Y que conste que esto no solo lo pienso yo, pues las declaraciones de Evenepoel tras esta etapa van por la línea de lo que he escrito. Criticó a su compañero de equipo por no querer tirar ni un solo kilómetro, cuando en la Volta a Catalunya estuvo 30km tirando para él; y a los 2 del Lidl-Trek les llamó «chuparruedas» y que no entendía porque no se pusieron a colaborar, pues de otro modo podían haber pillado a Vingegaard. Vamos, es que es sentido común. Es más, es que si hubiesen alcanzado a Vingegaard, automáticamente ya podrían haber contado con su ayuda y también con la de Kuss; lo cual, sumado a Paul Seixas (que, según Evenepoel, parecía que estaba predispuesto a entrar al relevo) y Lenny Martínez, harían que fuesen 8 ciclistas tirando en total contra Pogacar en solitario tras más de 30 kilómetros tirando sin descanso. Y, por muy fuerte que estuviese Pogacar, él solo no iba a meter tanta diferencia a un grupo de 8 corredores ayudándose activamente. Diría que podrían haber quedado unos 30 segundos o incluso menos todavía de lo que lo hicieron al final de haber ejecutado está táctica, en mi opinión. Estaban a unos 2 minutos de distancia cuando empezaron el último puerto y, de haber colaborado desde el inicio y posteriormente pillado a Vingegaard, poco más habría subido esa diferencia creo yo. A lo mejor incluso, ni siquiera habría seguido subiendo, pues serían 8vs1 al fin y al cabo.
Ugeltroglodita
14 de julio, 2026 at 11:24
Totalmente de acuerdo Galego, pienso lo mismo. Un poco de táctica de equipo, de colaboración entre varios para que los dos gallos no se escapen tanto, etc.
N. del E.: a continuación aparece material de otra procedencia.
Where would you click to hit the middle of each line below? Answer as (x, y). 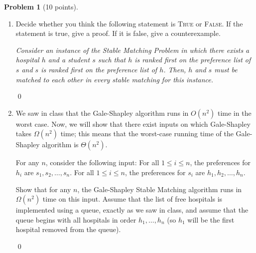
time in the (234, 113)
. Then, (175, 69)
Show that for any (43, 189)
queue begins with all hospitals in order (76, 219)
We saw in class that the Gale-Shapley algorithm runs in (102, 113)
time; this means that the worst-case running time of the (147, 133)
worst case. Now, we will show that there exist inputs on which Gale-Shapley (133, 124)
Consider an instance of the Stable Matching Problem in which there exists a (132, 50)
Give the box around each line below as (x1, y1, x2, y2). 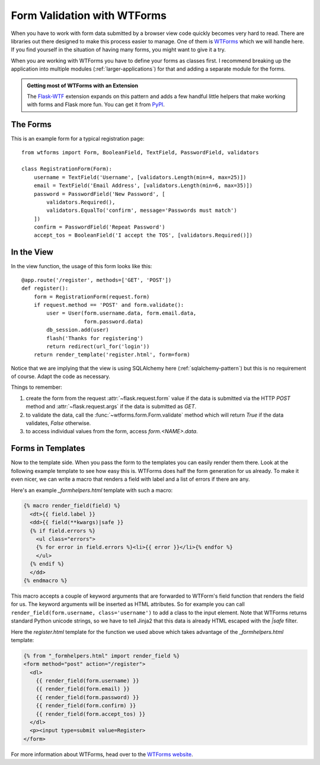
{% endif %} (30, 561, 65, 567)
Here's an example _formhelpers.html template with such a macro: (11, 487, 173, 494)
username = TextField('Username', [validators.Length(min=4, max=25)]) (33, 174, 247, 180)
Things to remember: (11, 383, 62, 391)
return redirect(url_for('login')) (46, 343, 150, 350)
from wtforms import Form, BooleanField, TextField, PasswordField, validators (21, 149, 259, 155)
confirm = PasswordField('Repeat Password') (33, 224, 165, 231)
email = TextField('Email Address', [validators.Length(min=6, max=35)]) (33, 182, 253, 189)
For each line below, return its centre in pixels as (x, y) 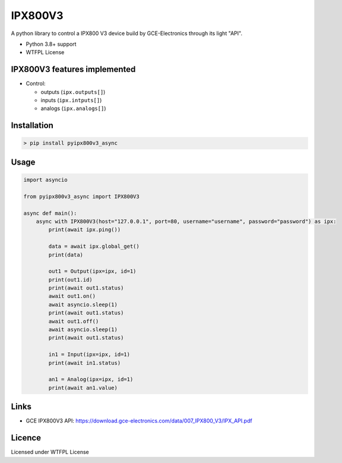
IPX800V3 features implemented (73, 69)
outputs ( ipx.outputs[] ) (73, 92)
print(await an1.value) (83, 388)
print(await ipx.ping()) (85, 230)
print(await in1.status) (85, 363)
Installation (32, 126)
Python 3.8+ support (51, 44)
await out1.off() (74, 321)
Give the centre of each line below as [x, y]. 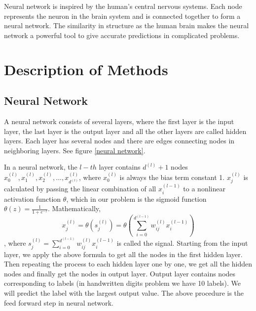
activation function [33, 199]
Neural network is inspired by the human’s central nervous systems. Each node [123, 6]
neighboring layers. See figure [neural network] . [75, 150]
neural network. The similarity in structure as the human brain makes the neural [127, 25]
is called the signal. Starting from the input [182, 243]
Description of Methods [86, 69]
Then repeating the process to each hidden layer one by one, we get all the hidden [128, 264]
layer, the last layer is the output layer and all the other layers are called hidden [125, 131]
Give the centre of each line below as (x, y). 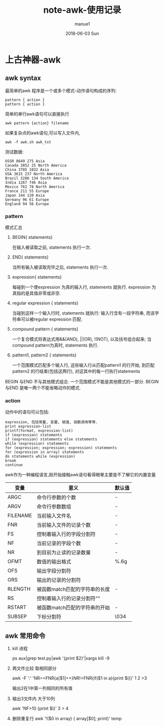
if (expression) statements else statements (51, 439)
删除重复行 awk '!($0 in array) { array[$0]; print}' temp (67, 719)
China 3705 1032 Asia (27, 169)
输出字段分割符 (54, 571)
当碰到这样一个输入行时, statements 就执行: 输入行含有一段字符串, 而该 (83, 313)
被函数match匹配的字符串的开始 (73, 608)
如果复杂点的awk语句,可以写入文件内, (43, 133)
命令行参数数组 (54, 507)
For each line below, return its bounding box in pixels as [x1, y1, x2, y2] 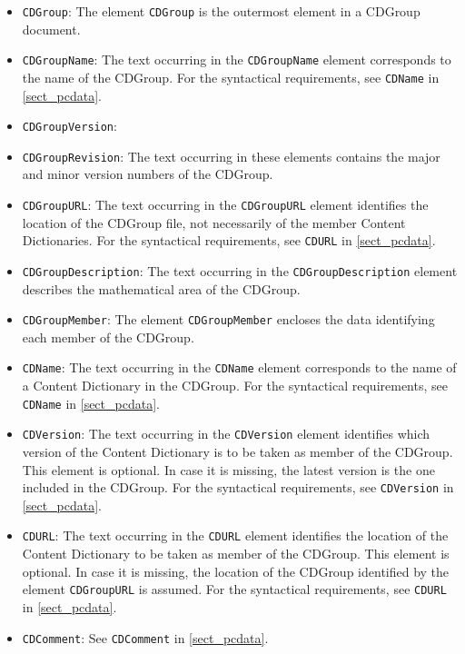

Aunque es verdad también lo que dice el redactor, si después de desgastarse tirando cogen Kuss y Del Toro y los dejan atrás, la cara de tonto que se les queda es de aúpa.
Es complicado luchar contra estos equipos con esta concentración de estrellas.
Galego da área mindoniense
10 de julio, 2026 at 0:03
Y, por cierto, tras lo que ha perdido en esta etapa, Pidcock podrá luchar por el top 10 como mucho. El podio y el top 5 ya los tiene demasiado lejos.